Since mg does not return the key by default, it is not clear which key hi corresponds to, and we can certainly ask the server to return the corresponding key by adding the k tag.

1
2
3
mg bar k v\r\nmg foooooooooooooooooooooooooooooooo k v\r\ngm baz k v\r\n
VA 2 kfoooooooooooooooooooooooooooooooo
hi

But here foo+ is a bit too wasteful compared to the data hi. To reduce data transfer, mg supports O tags to pass in business data.

1
2
3
mg bar O1 v\r\nmg foooooooooooooooooooooooooooooooo O2 v\r\ngm baz O3 v\r\n
VA 2 O1
hi

This allows the business code to complete the mapping with the O flag in the return value. And because mg does not return END like get, to explicitly mark the completion of the data transfer, we need to pass an additional mn command, and the server will return the MN response directly. The complete command is as follows.

1
2
3
4
mg bar O1 v\r\nmg foooooooooooooooooooooooooooooooo O2 v\r\ngm baz O3 v\r\nmn\r\n
VA 2 O1
hi
MN

This achieves the effect of querying multiple keys with minimal data transfer.

Because the meta instruction can have multiple token information attached to it, we can complete multiple operations in a single handoff. As an example. If we want to use the cache to control spike inventory with a maximum inventory quantity of 100, we can perform the following operation.

1
2
3
ma foo M- N120 J99 v
VA 2
99

Here ma means arithmetic, which means arithmetic operation. M- means that the number is subtracted by one; N120 means that if there is no cache, a new one is created with a TTL of 120 seconds; J99 means that the newly added cache value is 99; and v means that the result is returned. Since Memcached does not perform a minus one operation when creating a cache, the initial value of 100 is set to ensure that it will be minus one every time.
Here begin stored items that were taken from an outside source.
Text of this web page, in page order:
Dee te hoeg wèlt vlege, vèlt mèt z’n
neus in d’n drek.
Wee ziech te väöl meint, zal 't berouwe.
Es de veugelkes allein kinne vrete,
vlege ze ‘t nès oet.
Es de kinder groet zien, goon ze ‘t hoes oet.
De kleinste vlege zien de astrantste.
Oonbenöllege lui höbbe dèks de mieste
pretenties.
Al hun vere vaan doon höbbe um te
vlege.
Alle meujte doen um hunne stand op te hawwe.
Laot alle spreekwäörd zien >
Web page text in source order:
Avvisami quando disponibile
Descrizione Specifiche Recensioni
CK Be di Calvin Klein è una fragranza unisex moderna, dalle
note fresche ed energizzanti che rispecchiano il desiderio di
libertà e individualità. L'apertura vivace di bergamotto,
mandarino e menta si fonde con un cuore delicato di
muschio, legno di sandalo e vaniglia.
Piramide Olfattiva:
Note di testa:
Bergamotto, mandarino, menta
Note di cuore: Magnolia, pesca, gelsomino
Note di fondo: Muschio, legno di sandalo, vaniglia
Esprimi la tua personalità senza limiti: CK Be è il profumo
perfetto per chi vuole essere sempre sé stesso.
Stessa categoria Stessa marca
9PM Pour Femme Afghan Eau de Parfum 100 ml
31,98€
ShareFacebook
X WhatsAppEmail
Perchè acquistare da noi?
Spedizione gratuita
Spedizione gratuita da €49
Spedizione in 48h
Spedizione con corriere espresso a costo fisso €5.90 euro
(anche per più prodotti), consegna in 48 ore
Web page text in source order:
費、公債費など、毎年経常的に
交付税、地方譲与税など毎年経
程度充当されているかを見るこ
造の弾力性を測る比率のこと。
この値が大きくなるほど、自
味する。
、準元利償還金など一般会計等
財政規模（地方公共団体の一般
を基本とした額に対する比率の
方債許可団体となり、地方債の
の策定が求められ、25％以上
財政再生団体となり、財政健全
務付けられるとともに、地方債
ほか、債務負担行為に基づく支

But after it gets to 0, it doesn’t keep decreasing, which means that the result after decreasing by one is 0, regardless of whether the current value is 1 or 0. So we need to treat the return value 1 as a sign that we are out of stock. If there is no ma command, we need to use decr and add commands to achieve the above effect.

The above is the main functionality and design of Memcached Meta Commands. There are many more meta-commands that can completely replace the original ones. If you are interested, you can continue to read the official protocol and also the official introduction to meta-commands. If you think of Memcached as an in-memory database, there is no way to compete with Redis. But if you think of Memcached only as an in-memory cache, then it’s basically the best you can do. Although Memcached is used less than before, AWS’s Elasticache actually supports Memcached version 1.6, which means that services on AWS can now use meta directives. This shows that Memcached should not be so easily replaced by Redis.